On November 15, 2022, the U.S. Securities and Exchange Commission (SEC) published a press release providing an overview of its 2022 enforcement activities. The SEC stated that it had filed 760 enforcement actions in fiscal year 2022, which was a 9% increase from last year. The civil penalties, disgorgement, and pre-judgment interest ordered in SEC actions were $6.44 billion, the most in the SEC’s history and almost double the amount from fiscal year 2021. Of the total money ordered, civil penalties, which totaled $4.194 billion, were the highest on record.
The SEC highlighted, among other areas of enforcement focus, its ESG-related enforcement efforts. In this regard, the SEC stated that the Division of Enforcement applies principles regarding materiality, accuracy of disclosures, and fiduciary duty, as codified in federal statutes, regulations, and case law. The press release highlighted three SEC enforcement actions:
- An action charging a registered investment adviser for materially misleading statements and omissions about its consideration of ESG principles in making investment decisions for certain mutual funds;
- A litigated matter charging a large iron ore producer with allegedly making false and misleading claims to local governments, communities, and investors about the safety of its dams prior to the collapse of a particular dam in South America; and
- Charges against a robo-adviser that had marketed itself as providing advisory services compliant with Islamic, or Shariah law, but did not adopt and implement written policies and procedures addressing how it would assure compliance with that law on an ongoing basis.
More recently, the SEC charged a registered investment adviser for ESG policy compliance failures involving investment strategies that were marketed as ESG strategies. With respect to a certain ESG strategy, the SEC found that the adviser did not adopt written policies and procedures governing how the adviser evaluated ESG factors as part of the investment process until after the strategy had been introduced. With respect to all of the ESG strategies, once the adviser adopted written policies and procedures relating to the ESG investment process, it failed to follow them consistently. For example, the SEC found that the adviser’s policies and procedures required its personnel to complete a questionnaire for every company the adviser planned to include in the investment portfolio before the investment was selected, but instead personnel completed many of the ESG questionnaires after investment was selected and relied on previous ESG research, which was often conducted in a different manner than what was required in its policies and procedures.
Sanjay Wadhwa, Deputy Director of the SEC’s Division of Enforcement and head of its Climate and ESG Task Force, commented that when advisers brand and market strategies and products as ESG, advisers “must establish reasonable policies and procedures governing how the ESG factors will be evaluated as part of the investment process, and then follow those policies and procedures, to avoid providing investors with information about these products that differs from their practices.” Andrew Dean, Co-Chief of the Enforcement Division’s Asset Management Unit added that this enforcement action “reinforces that investment advisers must develop and adhere to their policies and procedures over their investment processes, including ESG research, to ensure investors receive the advisory services they would expect to receive from an ESG investment.”

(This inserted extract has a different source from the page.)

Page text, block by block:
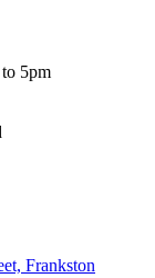
5pm
Frankston

The enforcement actions against investment advisers echo sentiments conveyed by the Division of Examinations in an April 2021 risk alert (see also our previous blog post here).
Key takeaways for investment advisers from the above enforcement actions and the related risk alert include the need to adopt and implement reasonable and appropriate:
- written policies and procedures governing how ESG factors will be used and evaluated in the investment strategy and process;
- controls regarding compliance with those policies and procedures;
- controls regarding how these strategies are marketed and described; and
- controls to promote consistency between how the strategies are actually implemented and how they are marketed and described.
Of particular importance is the fact that the new marketing rule under the Advisers Act is now the lens through which the marketing of many ESG strategies and products must be viewed. The new rule, among other things, imposes seven general prohibitions, which will provide the SEC with another potential violation in these types of cases and pose specific challenges for marketing ESG strategies and products. Specifically, under the new marketing rule, an “advertisement” (as defined broadly in the new rule) may not:
- Include any untrue statement of a material fact, or omit to state a material fact necessary in order to make the statement made, in the light of the circumstances under which it was made, not misleading;
- Include a material statement of fact that the adviser does not have a reasonable basis for believing it will be able to substantiate upon demand by the Commission;
- Include information that would reasonably be likely to cause an untrue or misleading implication or inference to be drawn concerning a material fact relating to the investment adviser;
- Discuss any potential benefits to clients or investors connected with or resulting from the investment adviser’s services or methods of operation without providing fair and balanced treatment of any material risks or material limitations associated with the potential benefits;
- Include a reference to specific investment advice provided by the investment adviser where such investment advice is not presented in a manner that is fair and balanced;
- Include or exclude performance results, or present performance time periods, in a manner that is not fair and balanced; or
- Otherwise be materially misleading.
Given the scrutiny that the SEC will apply to an investment adviser’s ESG-related disclosures, it will be critical that investment advisers take into account the learnings from the recent enforcement activity. The price of non-compliance is not only monetary, but also reputational damage.